Mengonsumsi Konotasi, Mengonsumsi Kepalsuan

3,075 kali dibaca

Menjengang Lebaran kemarin, dunia perbiskuitan kita terguncang dengan munculnya salah satu varian produk biskuit dengan harga selangit. Biskuit Oreo yang bekerja sama dengan salah satu produk fashion asal negeri Paman Sam, Supreme, mengelurakan Produk Oreo seharga Rp 500 ribu untuk sebungkus yang berisi tiga keping biskuit! Bahkan, yang lebih gila, sebagaimana dilansir Kompas, satu bungkus Oreo Supreme sempat dibandrol hingga 18.000 dollar AS atau setara Rp 269 juta di situs jual beli online ebay! Edan kan!?
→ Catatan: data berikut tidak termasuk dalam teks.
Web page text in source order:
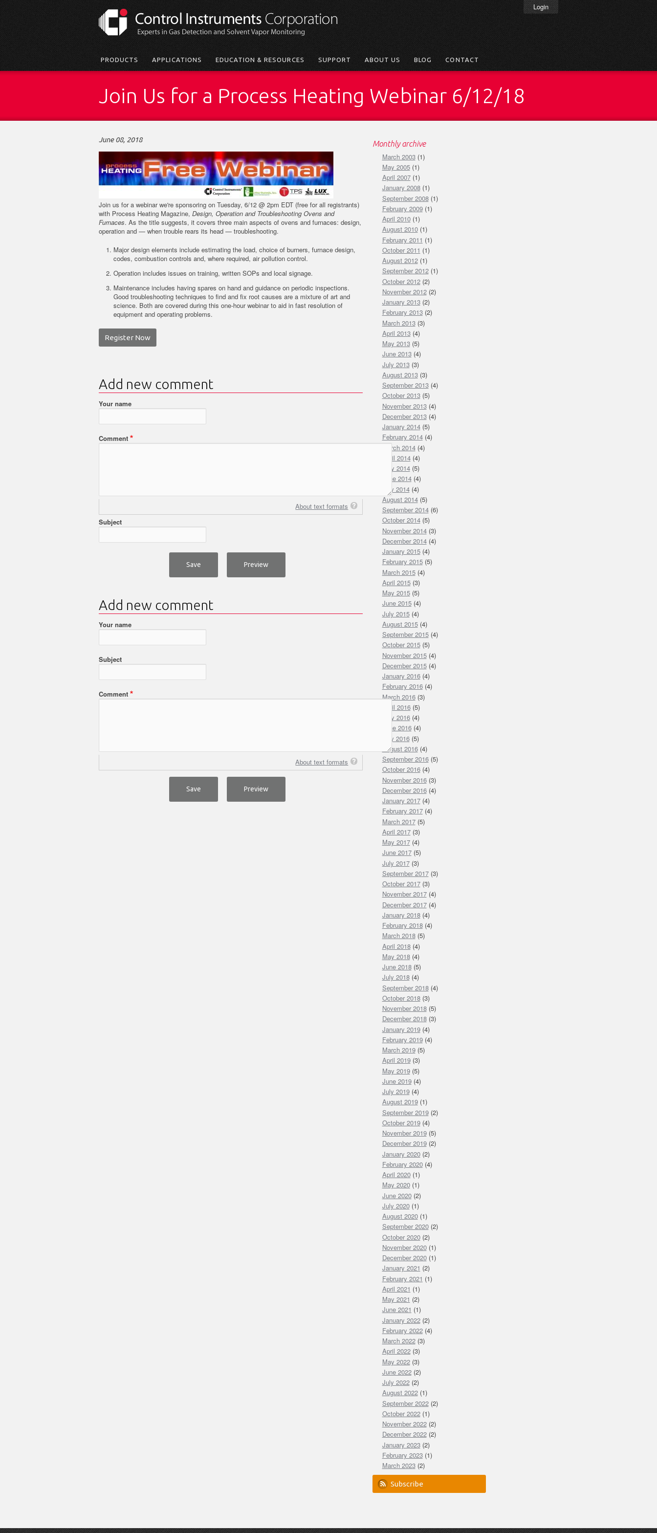
Login
Main
menu
PRODUCTS APPLICATIONS EDUCATION & RESOURCES SUPPORT ABOUT US BLOG CONTACT
Join Us for a Process Heating Webinar 6/12/18
June 08, 2018
Join us for a webinar we're sponsoring on Tuesday, 6/12 @ 2pm EDT (free for all registrants)
with Process Heating Magazine, Design, Operation and Troubleshooting Ovens and
Furnaces. As the title suggests, it covers three main aspects of ovens and furnaces: design,
operation and — when trouble rears its head — troubleshooting.
Major design elements include estimating the load, choice of burners, furnace design,
codes, combustion controls and, where required, air pollution control.
Operation includes issues on training, written SOPs and local signage.
Maintenance includes having spares on hand and guidance on periodic inspections.
Good troubleshooting techniques to find and fix root causes are a mixture of art and
science. Both are covered during this one-hour webinar to aid in fast resolution of
equipment and operating problems.
Register Now
Add new comment
Your name
Comment
About text formats
Subject
Add new comment
Your name
Subject
Comment
About text formats
Monthly archive
March 2003(1)
May 2005(1)
April 2007(1)
January 2008(1)
September 2008(1)
February 2009(1)
April 2010(1)
August 2010(1)
February 2011 (1)
October 2011 (1)
August 2012(1)
September 2012(1)
October 2012(2)
November 2012(2)
January 2013(2)
February 2013(2)
March 2013(3)
April 2013(4)
May 2013(5)
June 2013(4)
July 2013(3)
August 2013(3)
September 2013(4)
October 2013(5)
November 2013(4)
December 2013(4)
January 2014(5)
February 2014(4)
March 2014(4)
April 2014(4)
May 2014(5)
June 2014(4)
July 2014(4)
August 2014(5)
September 2014(6)
October 2014(5)
November 2014(3)
December 2014(4)
January 2015(4)
February 2015(5)
March 2015(4)
April 2015(3)
May 2015(5)
June 2015(4)
July 2015(4)
August 2015(4)
September 2015(4)
October 2015(5)
November 2015(4)
December 2015(4)
January 2016(4)
February 2016(4)
March 2016(3)
April 2016(5)
May 2016(4)
June 2016(4)
July 2016(5)
August 2016(4)
September 2016(5)
October 2016(4)
November 2016(3)
December 2016(4)
January 2017(4)
February 2017(4)
March 2017(5)
April 2017(3)
May 2017(4)
June 2017(5)
July 2017(3)
September 2017(3)
October 2017(3)
November 2017(4)
December 2017(4)
January 2018(4)
February 2018(4)
March 2018(5)
April 2018(4)
May 2018(4)
June 2018(5)
July 2018(4)
September 2018(4)
October 2018(3)
November 2018(5)
December 2018(3)
January 2019(4)
February 2019(4)
March 2019(5)
April 2019(3)
May 2019(5)
June 2019(4)
July 2019(4)
August 2019(1)
September 2019(2)
October 2019(4)
November 2019(5)
December 2019(2)
January 2020(2)
February 2020(4)
April 2020(1)
May 2020(1)
June 2020(2)
July 2020(1)
August 2020(1)
September 2020(2)
October 2020(2)
November 2020(1)
December 2020(1)
January 2021 (2)
February 2021 (1)
April 2021 (1)
May 2021 (2)
June 2021 (1)
January 2022(2)
February 2022(4)
March 2022(3)
April 2022(3)
May 2022(3)
June 2022(2)
July 2022(2)
August 2022(1)
September 2022(2)
October 2022(1)
November 2022(2)
December 2022(2)
January 2023(2)
February 2023(1)
March 2023(2)
Subscribe

Sebenarnya tidak ada faktor tangible yang layak membuat Oreo ini berharga sebegitu mahalnya. Dari segi packaging, ataupun rasa, sebagaimana review yang dilakukan oleh beberapa youtuber, misalnya, Oreo Superme ini tidak begitu berbeda dengan Oreo jenis lainnya. Bedanya hanya tulisan Supreme dan warna merah mencolok dari produk ini, yang sebenarnya tidak spesial-spesial amat. Namun, di tengah ketidakspesialan tersebut, Oreo ini tetap saja laku di pasaran! Mengapa?

Advertisements

Hal ini melemparkan ingatan saya pada kuliah Teori Sastra beberapa waktu lalu. Dalam kuliah tersebut, terminologi “Mengonsumsi Konotasi” muncul. Ungkapan ini digunakan untuk menjelaskan bagaimana manusia modern sering kali terjebak dalam paradigma konotasi, dengan memaksakan sesuatu pada diri mereka agar seolah-olah menjadi bagian dari sesuatu yang diada-adakan tersebut. Hehe, Mbulet?

Baik agar lebih gampang, sebelum mengupas tentang “Mengonsumsi Konotasi”, mari kita pahami dulu apa itu konotasi. Konotasi lahir dari rahim semiotika. Singkatnya, ada dua cara untuk memaknai sesuatu, yaitu pemaknaan denotasi dan pemaknaan konotasi. Denotasi merupakan pemaknaan “lugu” yang mengacu pada deskripsi literal atau kamus. Pemaknaan ini juga didasarkan pada tangkapan panca indera. Contohnya, kata “merah”.